Pada hari ini kita mendengar
Tuhan Yesus berkata: "Aku datang untuk melemparkan api ke bumi dan betapa
Aku harapkan, api itu telah menyala!" (Luk 12:49). Tuhan Yesus datang ke
bumi untuk melakukan kehendak Bapa yakni memurnikan dan menguduskan manusia
supaya layak di hadirat Tuhan Allah Bapa. Manusia yang berdosa dikuduskan-Nya
sebab Ia sendiri tidak menghitung dosa-dosa. Ia bahkan memberikan Roh
Kudus-Nya, laksana api yang selalu menyala. Untuk menguduskan manusia maka
Yesus menerima baptisan yakni kemartiran-Nya.
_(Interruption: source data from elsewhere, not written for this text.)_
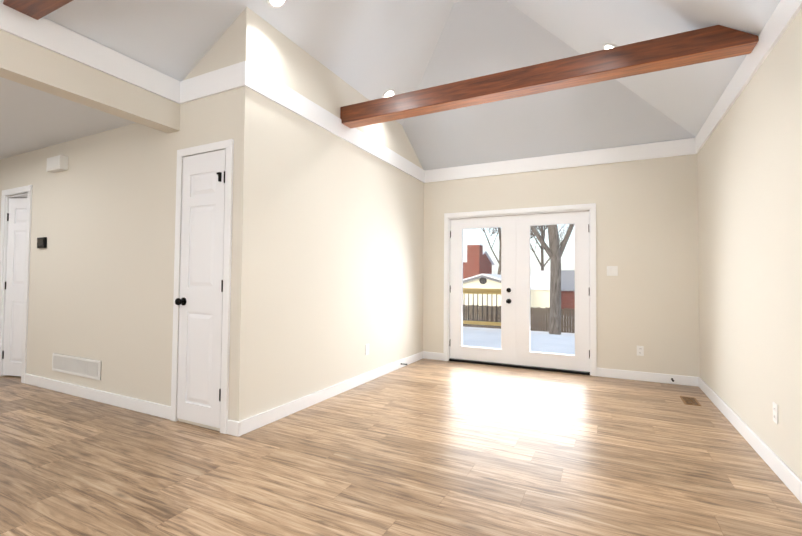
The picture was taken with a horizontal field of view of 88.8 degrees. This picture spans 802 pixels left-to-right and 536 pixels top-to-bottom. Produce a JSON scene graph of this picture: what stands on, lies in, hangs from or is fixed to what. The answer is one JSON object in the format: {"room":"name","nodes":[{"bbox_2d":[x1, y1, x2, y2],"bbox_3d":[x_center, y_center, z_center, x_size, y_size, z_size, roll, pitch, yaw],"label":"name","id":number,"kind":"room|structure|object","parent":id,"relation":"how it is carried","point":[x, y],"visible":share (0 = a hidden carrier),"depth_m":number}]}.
{"room":"empty living room","nodes":[
{"label":"empty living room","id":0,"kind":"room"},
{"bbox_2d":[0,77,135,159],"bbox_3d":[-5.251,-1.392,2.449,4.926,0.050,4.788,0,-2,27],"label":"ceiling","id":1,"kind":"structure","parent":0,"point":[32,119],"depth_m":3.65},
{"bbox_2d":[0,30,179,132],"bbox_3d":[-2.980,-1.430,1.315,0.150,0.434,4.788,0,-2,27],"label":"wall","id":2,"kind":"structure","parent":0,"point":[27,63],"depth_m":2.79},
{"bbox_2d":[0,0,179,103],"bbox_3d":[-2.903,-1.526,1.280,0.020,0.182,4.788,0,-2,27],"label":"trim","id":3,"kind":"structure","parent":2,"relation":"attached to","point":[43,32],"depth_m":2.79},
{"bbox_2d":[0,7,263,430],"bbox_3d":[-3.756,-0.948,4.432,5.824,4.400,0.120,0,-2,27],"label":"wall","id":4,"kind":"structure","parent":0,"point":[101,288],"depth_m":3.65},
{"bbox_2d":[2,198,26,375],"bbox_3d":[-4.348,0.213,4.735,0.537,2.055,0.053,0,-2,13],"label":"hall door","id":5,"kind":"structure","parent":4,"relation":"in","point":[14,300],"depth_m":4.75},
{"bbox_2d":[0,185,32,382],"bbox_3d":[-4.355,0.173,4.685,0.701,2.168,0.138,0,-2,27],"label":"door frame","id":6,"kind":"structure","parent":4,"relation":"attached to","point":[4,223],"depth_m":4.72},
{"bbox_2d":[37,237,46,247],"bbox_3d":[-3.827,-0.268,4.365,0.160,0.114,0.024,0,-2,27],"label":"thermostat","id":7,"kind":"object","parent":4,"relation":"attached to","point":[41,242],"visible":1,"depth_m":4.34},
{"bbox_2d":[46,155,67,172],"bbox_3d":[-3.545,-1.071,4.221,0.270,0.138,0.075,0,-2,27],"label":"box","id":8,"kind":"object","parent":4,"relation":"attached to","point":[58,163],"visible":1,"depth_m":4.17},
{"bbox_2d":[52,353,100,379],"bbox_3d":[-3.187,0.958,4.011,0.860,0.175,0.012,0,-2,27],"label":"air vent","id":9,"kind":"object","parent":4,"relation":"in","point":[80,366],"visible":0.98,"depth_m":3.99},
{"bbox_2d":[24,374,170,419],"bbox_3d":[-2.972,1.192,3.895,2.475,0.105,0.016,0,-2,27],"label":"baseboard","id":10,"kind":"structure","parent":4,"relation":"attached to","point":[147,407],"depth_m":3.77},
{"bbox_2d":[175,149,225,427],"bbox_3d":[-1.581,0.149,3.193,0.503,2.115,0.086,0,-2,27],"label":"closet door","id":11,"kind":"structure","parent":4,"relation":"in","point":[199,301],"depth_m":3.21},
{"bbox_2d":[170,139,233,433],"bbox_3d":[-1.573,0.130,3.225,0.642,2.215,0.024,0,-2,27],"label":"trim","id":12,"kind":"structure","parent":4,"relation":"attached to","point":[228,145],"depth_m":3.11},
{"bbox_2d":[180,63,239,103],"bbox_3d":[-1.511,-1.459,3.248,0.690,0.182,0.020,0,-2,27],"label":"trim","id":13,"kind":"structure","parent":4,"relation":"attached to","point":[225,79],"depth_m":3.23},
{"bbox_2d":[256,20,423,414],"bbox_3d":[-0.439,-0.912,4.688,0.120,4.400,3.244,0,-2,27],"label":"wall","id":14,"kind":"structure","parent":0,"point":[327,257],"depth_m":3.98},
{"bbox_2d":[232,351,423,436],"bbox_3d":[-0.433,1.232,4.524,0.024,0.105,3.414,0,-2,27],"label":"baseboard","id":15,"kind":"structure","parent":14,"relation":"attached to","point":[239,428],"depth_m":3.74},
{"bbox_2d":[240,61,423,182],"bbox_3d":[-0.410,-1.412,4.594,0.020,0.182,3.415,0,-2,27],"label":"trim","id":16,"kind":"structure","parent":14,"relation":"attached to","point":[251,77],"depth_m":3.82},
{"bbox_2d":[365,344,368,354],"bbox_3d":[-0.382,0.923,4.639,0.008,0.116,0.072,0,-2,27],"label":"outlet","id":17,"kind":"object","parent":14,"relation":"attached to","point":[366,349],"visible":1,"depth_m":4.63},
{"bbox_2d":[0,359,801,535],"bbox_3d":[-2.644,1.269,2.879,9.579,0.100,8.442,0,-2,27],"label":"floor","id":18,"kind":"structure","parent":0,"point":[426,447],"depth_m":2.54},
{"bbox_2d":[680,396,700,405],"bbox_3d":[2.818,1.294,3.995,0.130,0.006,0.300,0,-2,27],"label":"floor vent","id":19,"kind":"object","parent":18,"relation":"in","point":[690,400],"visible":1,"depth_m":3.98},
{"bbox_2d":[44,0,780,169],"bbox_3d":[-0.313,-2.115,1.903,4.103,1.073,8.182,0,-2,27],"label":"ceiling","id":20,"kind":"structure","parent":0,"point":[372,49],"depth_m":4.00},
{"bbox_2d":[3,0,72,19],"bbox_3d":[-0.478,-1.637,1.565,4.060,0.172,0.170,0,-2,27],"label":"beam","id":21,"kind":"structure","parent":20,"relation":"attached to","point":[37,9],"depth_m":2.41},
{"bbox_2d":[267,0,286,7],"bbox_3d":[-0.955,-2.075,3.151,0.143,0.089,0.164,0,-2,27],"label":"recessed light","id":22,"kind":"object","parent":20,"relation":"in","point":[276,3],"visible":1,"depth_m":3.18},
{"bbox_2d":[382,89,394,97],"bbox_3d":[-0.142,-2.022,4.777,0.143,0.089,0.164,0,-2,27],"label":"recessed light","id":23,"kind":"object","parent":20,"relation":"in","point":[389,92],"visible":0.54,"depth_m":4.74},
{"bbox_2d":[340,25,758,128],"bbox_3d":[0.906,-1.570,3.522,3.334,0.172,0.170,0,-2,27],"label":"beam","id":24,"kind":"structure","parent":20,"relation":"attached to","point":[707,44],"depth_m":3.25},
{"bbox_2d":[603,43,617,48],"bbox_3d":[1.926,-2.005,3.742,0.143,0.089,0.164,0,-2,27],"label":"recessed light","id":25,"kind":"object","parent":20,"relation":"in","point":[607,45],"visible":0.4,"depth_m":3.71},
{"bbox_2d":[423,154,699,376],"bbox_3d":[-0.721,-0.856,6.753,9.579,4.400,0.200,0,-2,27],"label":"wall","id":26,"kind":"structure","parent":0,"point":[647,297],"depth_m":4.90},
{"bbox_2d":[424,351,442,359],"bbox_3d":[0.476,1.280,5.967,0.308,0.105,0.020,0,-2,27],"label":"baseboard","id":27,"kind":"structure","parent":26,"relation":"attached to","point":[427,355],"depth_m":5.96},
{"bbox_2d":[448,209,590,374],"bbox_3d":[1.550,0.293,5.558,1.889,2.073,0.233,0,-2,27],"label":"french door","id":28,"kind":"structure","parent":26,"relation":"in","point":[514,351],"depth_m":5.49},
{"bbox_2d":[443,203,596,375],"bbox_3d":[1.510,0.265,5.479,1.993,2.124,0.018,0,-2,27],"label":"door frame","id":29,"kind":"structure","parent":26,"relation":"attached to","point":[591,207],"depth_m":5.28},
{"bbox_2d":[424,138,691,182],"bbox_3d":[1.844,-1.370,5.364,3.300,0.182,0.020,0,-2,27],"label":"trim","id":30,"kind":"structure","parent":26,"relation":"attached to","point":[681,147],"depth_m":5.22},
{"bbox_2d":[607,266,617,275],"bbox_3d":[2.561,0.035,4.965,0.118,0.118,0.012,0,-2,27],"label":"switch plate","id":31,"kind":"object","parent":26,"relation":"attached to","point":[612,270],"visible":1,"depth_m":4.96},
{"bbox_2d":[637,346,643,355],"bbox_3d":[2.810,0.972,4.812,0.072,0.116,0.008,0,-2,27],"label":"electrical outlet","id":32,"kind":"object","parent":26,"relation":"attached to","point":[640,350],"visible":1,"depth_m":4.81},
{"bbox_2d":[597,368,695,385],"bbox_3d":[2.841,1.267,4.785,1.003,0.105,0.020,0,-2,27],"label":"baseboard","id":33,"kind":"structure","parent":26,"relation":"attached to","point":[601,372],"depth_m":4.76},
{"bbox_2d":[697,9,801,479],"bbox_3d":[1.601,-1.001,0.909,0.200,4.400,8.582,0,-2,27],"label":"wall","id":34,"kind":"structure","parent":0,"point":[749,164],"depth_m":2.78},
{"bbox_2d":[692,0,801,153],"bbox_3d":[1.507,-1.497,0.973,0.020,0.182,8.182,0,-2,27],"label":"trim","id":35,"kind":"structure","parent":34,"relation":"attached to","point":[786,11],"depth_m":2.84},
{"bbox_2d":[696,377,801,502],"bbox_3d":[1.494,1.146,0.910,0.020,0.105,8.160,0,-2,27],"label":"baseboard","id":36,"kind":"structure","parent":34,"relation":"attached to","point":[791,480],"depth_m":2.76},
{"bbox_2d":[773,402,777,423],"bbox_3d":[2.298,0.890,2.515,0.008,0.116,0.072,0,-2,27],"label":"outlet","id":37,"kind":"object","parent":34,"relation":"attached to","point":[775,412],"visible":1,"depth_m":2.50},
{"label":"outside","id":38,"kind":"structure","parent":0,"visible":0},
{"bbox_2d":[463,315,574,335],"bbox_3d":[12.324,4.545,47.097,100.000,0.200,83.918,0,-2,27],"label":"snow","id":39,"kind":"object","parent":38,"point":[496,329],"depth_m":25.05},
{"bbox_2d":[463,244,494,278],"bbox_3d":[6.714,0.993,51.782,9.210,7.070,9.360,0,-2,27],"label":"brick house","id":40,"kind":"structure","parent":39,"relation":"on","point":[476,259],"depth_m":46.23},
{"bbox_2d":[463,274,530,316],"bbox_3d":[8.204,2.330,36.303,5.900,3.550,7.530,0,-2,27],"label":"garage","id":41,"kind":"structure","parent":39,"relation":"on","point":[482,280],"depth_m":33.22},
{"bbox_2d":[481,225,547,274],"bbox_3d":[11.027,-7.375,41.160,13.392,23.394,14.081,0,-2,27],"label":"tree","id":42,"kind":"object","parent":39,"relation":"on","point":[494,232],"depth_m":40.78},
{"bbox_2d":[463,329,574,354],"bbox_3d":[1.859,2.339,7.718,9.500,1.810,4.018,0,-2,27],"label":"deck floor","id":43,"kind":"structure","parent":39,"relation":"on","point":[488,336],"depth_m":8.11},
{"bbox_2d":[463,288,500,325],"bbox_3d":[0.582,0.998,10.546,4.600,1.010,0.140,0,-2,27],"label":"deck railing","id":44,"kind":"object","parent":43,"relation":"on","point":[479,291],"depth_m":9.85},
{"bbox_2d":[463,305,574,332],"bbox_3d":[3.407,3.086,26.984,42.040,1.430,0.060,0,-2,27],"label":"fence","id":45,"kind":"object","parent":39,"relation":"on","point":[535,314],"depth_m":24.64},
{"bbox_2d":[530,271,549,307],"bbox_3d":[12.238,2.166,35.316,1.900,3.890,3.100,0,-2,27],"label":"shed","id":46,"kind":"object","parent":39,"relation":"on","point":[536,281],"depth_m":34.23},
{"bbox_2d":[530,224,572,270],"bbox_3d":[17.896,-7.028,53.908,16.349,23.564,14.867,0,-2,27],"label":"tree","id":47,"kind":"object","parent":39,"relation":"on","point":[542,231],"depth_m":54.99},
{"bbox_2d":[530,224,573,334],"bbox_3d":[5.180,-5.631,17.036,11.430,18.435,9.454,0,-2,27],"label":"tree","id":48,"kind":"object","parent":39,"relation":"on","point":[554,320],"depth_m":16.49},
{"bbox_2d":[561,270,589,313],"bbox_3d":[19.660,2.265,40.103,8.000,4.090,8.600,0,-2,27],"label":"brick house","id":49,"kind":"structure","parent":39,"relation":"on","point":[567,285],"depth_m":37.95}
]}

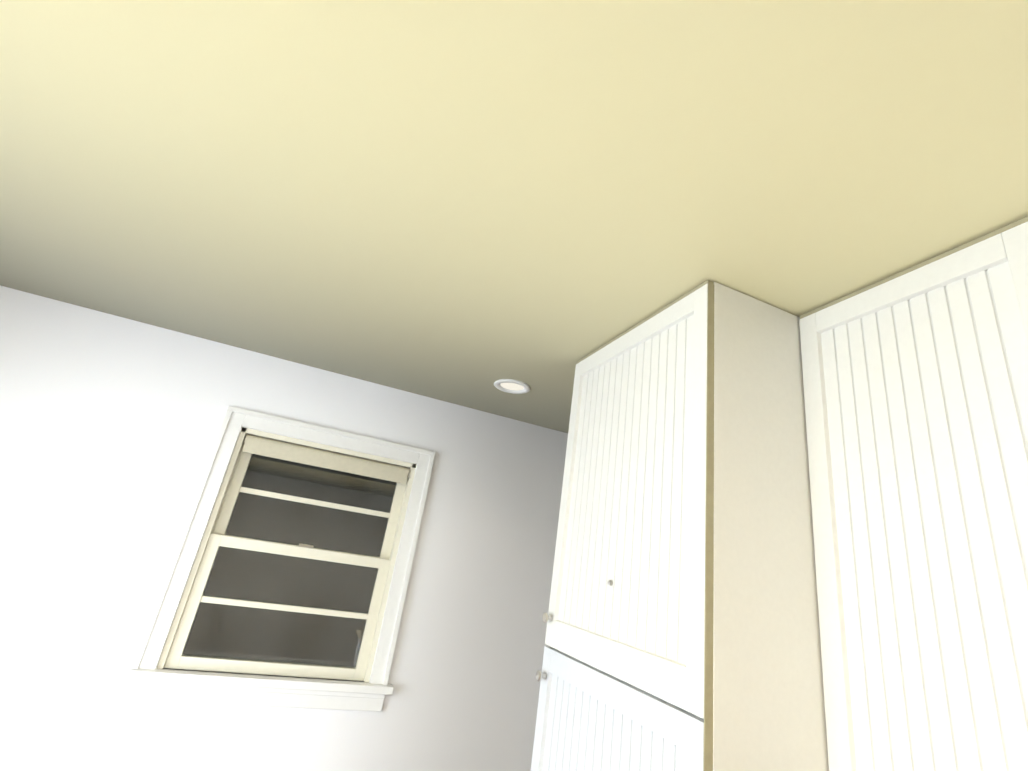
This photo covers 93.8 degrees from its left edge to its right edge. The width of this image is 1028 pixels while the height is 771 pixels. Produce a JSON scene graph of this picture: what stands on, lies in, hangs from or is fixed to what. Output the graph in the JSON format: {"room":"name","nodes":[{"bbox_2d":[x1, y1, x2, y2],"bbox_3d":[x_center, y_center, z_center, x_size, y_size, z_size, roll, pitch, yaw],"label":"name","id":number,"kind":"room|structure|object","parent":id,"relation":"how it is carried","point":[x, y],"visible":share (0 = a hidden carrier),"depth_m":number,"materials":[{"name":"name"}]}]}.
{"room":"kitchen","nodes":[
{"label":"kitchen","id":0,"kind":"room"},
{"bbox_2d":[0,286,567,770],"bbox_3d":[-1.572,0.935,1.705,4.000,2.437,0.120,16,-21,-18],"label":"wall","id":1,"kind":"structure","parent":0,"point":[110,424],"depth_m":1.91,"materials":[{"name":"paint"}]},
{"bbox_2d":[117,406,434,711],"bbox_3d":[-0.891,0.718,2.037,0.954,1.077,0.160,16,-21,-18],"label":"window unit","id":2,"kind":"structure","parent":1,"relation":"in","point":[146,677],"depth_m":1.98,"materials":[{"name":"paint"}]},
{"bbox_2d":[0,0,1027,432],"bbox_3d":[-0.286,-1.007,-0.418,4.240,0.080,5.900,16,-21,-18],"label":"ceiling","id":3,"kind":"structure","parent":0,"point":[464,202],"depth_m":0.92,"materials":[{"name":"paint"}]},
{"bbox_2d":[494,379,530,393],"bbox_3d":[-0.008,0.006,2.067,0.160,0.009,0.160,16,-21,-18],"label":"recessed light","id":4,"kind":"object","parent":3,"relation":"in","point":[512,386],"visible":0.98,"depth_m":2.07,"materials":[{"name":"paint"}]},
{"bbox_3d":[-0.705,1.299,-1.298,4.120,0.050,5.900,16,-21,-18],"label":"floor","id":5,"kind":"structure","parent":0,"visible":0},
{"bbox_2d":[531,280,828,770],"bbox_3d":[0.437,1.035,1.118,0.646,2.433,0.645,16,-21,-18],"label":"tall cabinet","id":6,"kind":"object","parent":5,"relation":"on","point":[680,618],"visible":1,"depth_m":1.08,"materials":[{"name":"white wood"}]},
{"bbox_3d":[1.411,0.697,-0.202,0.120,2.437,5.900,16,-21,-18],"label":"wall","id":7,"kind":"structure","parent":0,"visible":0},
{"bbox_2d":[799,217,1027,770],"bbox_3d":[0.969,0.227,0.709,0.354,1.060,0.914,16,-21,-18],"label":"upper cabinet","id":8,"kind":"object","parent":7,"relation":"attached to","point":[915,380],"visible":1,"depth_m":0.89,"materials":[{"name":"white wood"}]},
{"label":"outside","id":9,"kind":"structure","parent":0,"visible":0},
{"bbox_2d":[184,454,395,666],"bbox_3d":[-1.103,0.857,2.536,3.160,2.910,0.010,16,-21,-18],"label":"window glass","id":10,"kind":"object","parent":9,"point":[265,569],"depth_m":2.49,"materials":[{"name":"grey glass"}]}
]}

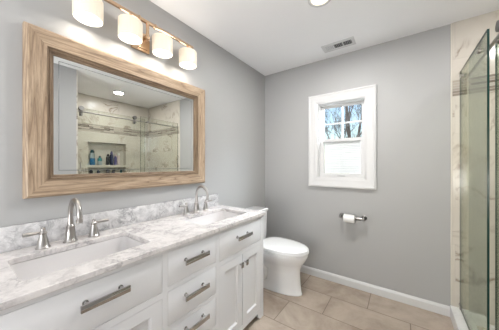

Ia menumpahkan darah di kayu
salib untuk menyelamatkan dunia. Tentu saja semua ini menunjukkan kesetiaan
Tuhan terhadap manusia. Bedanya adalah manusia itu susah untuk menjadi pribadi
yang setia. Hal yang sungguh terjadi adalah tindakan-tindakan melawan
kekudusan, misalnya tidak ada damai dan pertentangan di dalam keluarga. Ketika
tidak ada damai dalam keluarga maka pertentangan menjadi jawabannya. Tetapi apa
untungnya kita bertentangan dan tidak mau berdamai? Tuhan Yesus memberikan Roh
Kudus-Nya untuk menguatkan dan menguduskan hidup kita.
Tuhan Yesus mengurbankan diri-Nya
untuk keselamatan kita semua. Manusia diselamatkan dari dosa dan salah yang
dilakukan sadar atau tidak sadar. Dosa-dosa yang selalu diulangi manusia adalah
menyerahkan anggota-anggota tubuh, menjadi hamba, menjadi hamba kecemaran dan
kedurhakaan. Tuhan melalui Santu Paulus menghendaki supaya saat ini kita
menyerahkan anggota-anggota tubuh dan menjadi hamba kebenaran yang membawa
kepada kekudusan. Lebih lanjut St. Paulus mengatakan bahwa sekarang kita sudah
dimerdekakan dari dosa dan menjadi hamba Allah. Kita menjadi Hamba Allah yang
hidup saat ini karena anugerah Roh Kudus.